Unfortunately, as expected the chip was not able to quantify cTnI considered the golden biomarker in the case of AMI (see Fig. 5). From all patients analyzed, the benchtop analyzers were able to determine cTnI over the basal levels in 11 out of 29 patients, only 3 of them over the cut-off value related to AMI, while our microarray chip was not able to detect cTnI in any of these samples, due to the already observed lack of detectability of the immunoreagents used in this study.

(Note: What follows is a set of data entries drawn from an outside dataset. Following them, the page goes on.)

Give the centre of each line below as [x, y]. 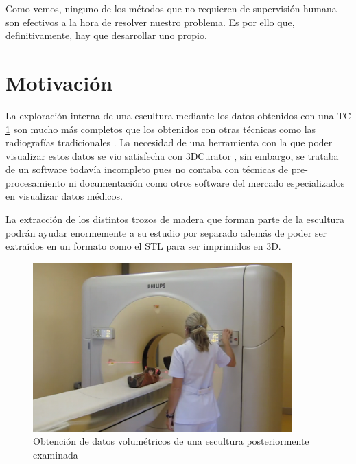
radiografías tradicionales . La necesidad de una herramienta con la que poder [169, 142]
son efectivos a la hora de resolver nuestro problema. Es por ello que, [150, 22]
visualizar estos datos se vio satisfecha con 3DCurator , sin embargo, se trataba [172, 155]
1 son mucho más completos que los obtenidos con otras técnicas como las [161, 129]
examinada [56, 454]
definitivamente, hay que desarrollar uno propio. [106, 35]
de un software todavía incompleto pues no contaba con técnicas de [147, 169]
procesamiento [36, 182]
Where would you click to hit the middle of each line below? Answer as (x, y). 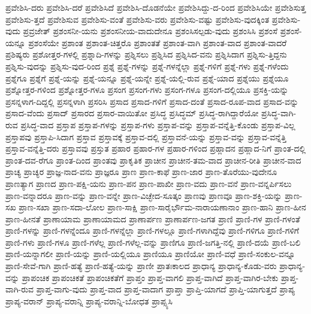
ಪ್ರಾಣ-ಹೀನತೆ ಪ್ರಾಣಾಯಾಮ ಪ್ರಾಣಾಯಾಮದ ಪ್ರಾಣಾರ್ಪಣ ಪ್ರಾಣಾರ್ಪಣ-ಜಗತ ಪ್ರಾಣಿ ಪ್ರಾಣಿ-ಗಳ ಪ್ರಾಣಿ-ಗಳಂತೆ (153, 218)
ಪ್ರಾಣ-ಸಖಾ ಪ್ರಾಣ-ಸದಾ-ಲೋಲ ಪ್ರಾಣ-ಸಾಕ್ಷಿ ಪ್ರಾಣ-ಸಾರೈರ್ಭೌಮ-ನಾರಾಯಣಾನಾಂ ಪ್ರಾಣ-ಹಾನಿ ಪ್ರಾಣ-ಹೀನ (162, 207)
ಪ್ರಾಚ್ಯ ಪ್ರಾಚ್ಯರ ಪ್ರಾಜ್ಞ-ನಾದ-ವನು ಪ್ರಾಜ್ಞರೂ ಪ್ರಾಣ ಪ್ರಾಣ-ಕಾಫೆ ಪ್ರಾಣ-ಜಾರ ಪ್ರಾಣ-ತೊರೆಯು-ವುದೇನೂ (141, 172)
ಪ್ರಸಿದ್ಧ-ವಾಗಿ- (279, 113)
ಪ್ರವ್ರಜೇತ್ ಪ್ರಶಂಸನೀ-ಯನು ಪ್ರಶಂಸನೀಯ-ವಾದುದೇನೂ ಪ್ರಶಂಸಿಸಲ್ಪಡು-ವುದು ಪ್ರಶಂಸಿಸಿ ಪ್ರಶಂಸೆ (150, 31)
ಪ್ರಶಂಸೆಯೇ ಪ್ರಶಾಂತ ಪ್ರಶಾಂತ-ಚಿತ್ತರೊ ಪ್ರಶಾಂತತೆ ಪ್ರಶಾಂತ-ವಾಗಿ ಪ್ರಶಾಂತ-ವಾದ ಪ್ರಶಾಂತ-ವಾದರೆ (158, 42)
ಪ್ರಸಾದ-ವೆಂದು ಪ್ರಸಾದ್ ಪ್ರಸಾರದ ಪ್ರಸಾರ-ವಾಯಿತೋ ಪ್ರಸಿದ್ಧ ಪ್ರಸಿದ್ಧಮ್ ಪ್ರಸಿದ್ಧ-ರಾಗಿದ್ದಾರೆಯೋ (132, 113)
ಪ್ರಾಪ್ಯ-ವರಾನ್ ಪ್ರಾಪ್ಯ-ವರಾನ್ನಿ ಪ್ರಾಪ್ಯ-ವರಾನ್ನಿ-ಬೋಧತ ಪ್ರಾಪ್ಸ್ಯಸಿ (89, 301)
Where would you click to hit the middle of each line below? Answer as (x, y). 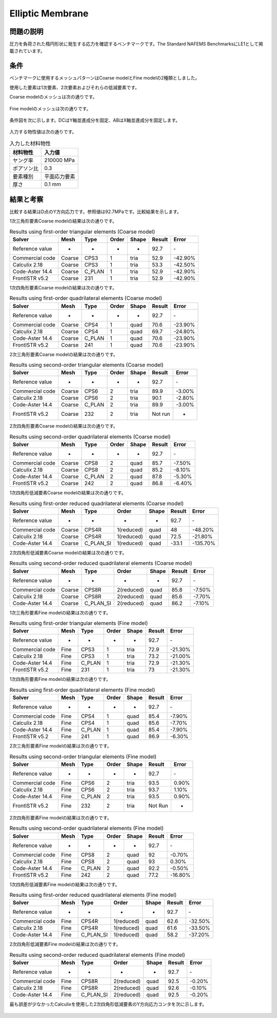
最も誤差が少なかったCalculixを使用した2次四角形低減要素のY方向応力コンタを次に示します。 (108, 1004)
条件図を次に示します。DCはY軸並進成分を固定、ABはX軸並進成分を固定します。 (95, 120)
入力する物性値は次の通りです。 (43, 132)
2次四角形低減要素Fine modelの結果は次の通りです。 (65, 944)
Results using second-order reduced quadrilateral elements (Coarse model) (101, 563)
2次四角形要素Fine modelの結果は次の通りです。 (61, 818)
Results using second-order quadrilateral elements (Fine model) (87, 828)
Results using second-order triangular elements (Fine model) (83, 756)
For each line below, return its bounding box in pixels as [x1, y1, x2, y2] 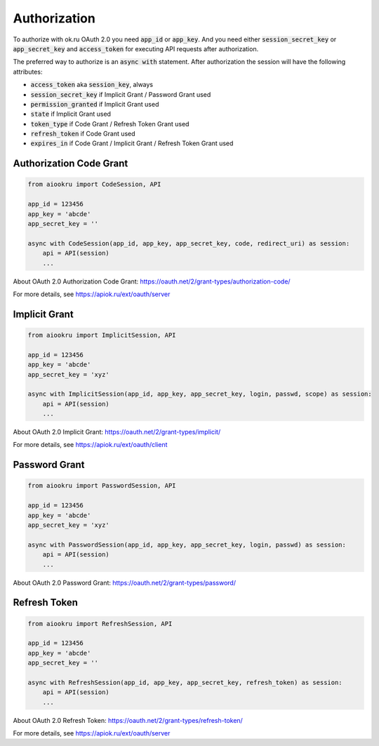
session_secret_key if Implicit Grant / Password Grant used [30, 90, 211, 98]
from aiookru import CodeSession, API [27, 180, 161, 189]
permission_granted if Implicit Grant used [30, 100, 159, 108]
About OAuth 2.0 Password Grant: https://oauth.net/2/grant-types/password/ [13, 578, 237, 587]
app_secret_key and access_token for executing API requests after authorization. [13, 44, 259, 53]
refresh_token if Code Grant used [30, 130, 136, 138]
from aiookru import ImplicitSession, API [27, 331, 176, 339]
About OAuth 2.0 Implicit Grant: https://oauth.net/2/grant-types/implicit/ [13, 428, 221, 437]
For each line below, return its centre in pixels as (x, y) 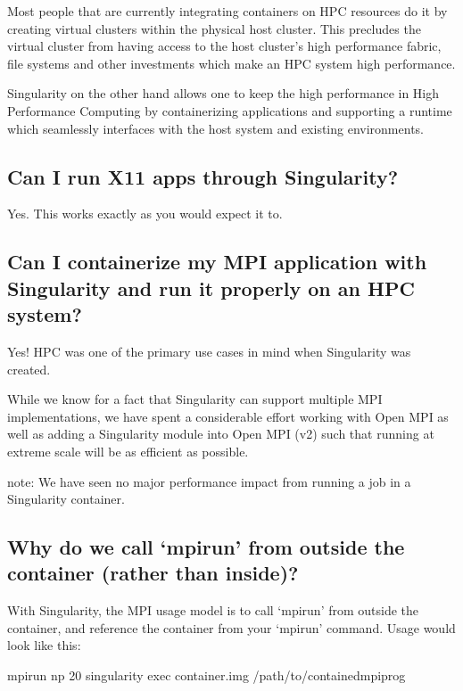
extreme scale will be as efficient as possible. (128, 451)
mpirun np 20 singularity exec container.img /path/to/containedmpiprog (207, 675)
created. (29, 369)
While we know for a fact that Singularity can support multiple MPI (195, 399)
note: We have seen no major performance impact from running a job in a (209, 481)
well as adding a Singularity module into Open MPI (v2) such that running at (221, 434)
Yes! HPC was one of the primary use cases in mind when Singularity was (209, 351)
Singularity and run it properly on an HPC (211, 288)
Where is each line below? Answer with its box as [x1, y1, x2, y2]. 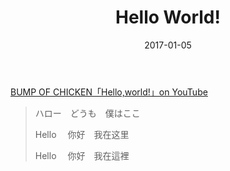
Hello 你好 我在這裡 [34, 149, 130, 161]
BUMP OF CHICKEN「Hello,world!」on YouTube [10, 86, 208, 98]
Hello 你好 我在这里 [34, 128, 130, 140]
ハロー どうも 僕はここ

Overall, we could say that in fact the microarray was able to give much more information and had superior performance regarding sample throughput capabilities. Thus, all 29 samples were measured and screened for the five biomarker targets on a short time, while with the benchtop analyzers each sample was measured only for particular biomarkers. For example, no data was collected at all regarding H-FABP and CysC levels of these patients and CRP levels were found elevated in much more patients than those analyzed with the benchtop equipment. Another important aspect to be noticed is that all the samples that did test positive with the microarray were also positive with the benchtop analyzers and in most cases a similar profile of response could be observed. For instance, for CRP it exists an agreement between both techniques for the samples that contained the higher or lower levels of CRP, similarly for NT-proBNP (Fig. 5).

Conclusions

The multiplex platform developed allows the measurement of samples from patients with different pathologies by dividing the sample into two parts and analyzing them simultaneously in two different microarrays. The microarray provided useful and reliable data for most biomarkers in only 1.5 h and was able to analyze 29 samples simultaneously for the five biomarkers. The results show that the efficiency of this microarray in terms of the ability to measure multiple biomarkers in a large number of samples in a short time and the coherence of the results is much higher than that of any of the analyzers currently used in clinical laboratories. Despite some limitations in some aspects, the microarray could serve as a semi-quantitative tool for accurate risk stratification of patients and appropriate treatment. The microarray could then be used to quantify high CRP level patient samples that were not analyzed in the clinical laboratory. In addition, the microarray results were consistent with those obtained with analyzers for cases where measurements had been performed, and the disease had been diagnosed. The results were satisfactory even in the case of NT-proBNP, which had not reached the detectability baseline even though it was very close. Unfortunately, it was not possible to measure cTnI levels with the microarray as it was expected according to previous studies done with the same immunoreagents. Therefore, we can consider this multiplexed microarray as a semi-quantitative method useful for improving the diagnosis of cardiovascular disease for patients who are at different stages of the disease.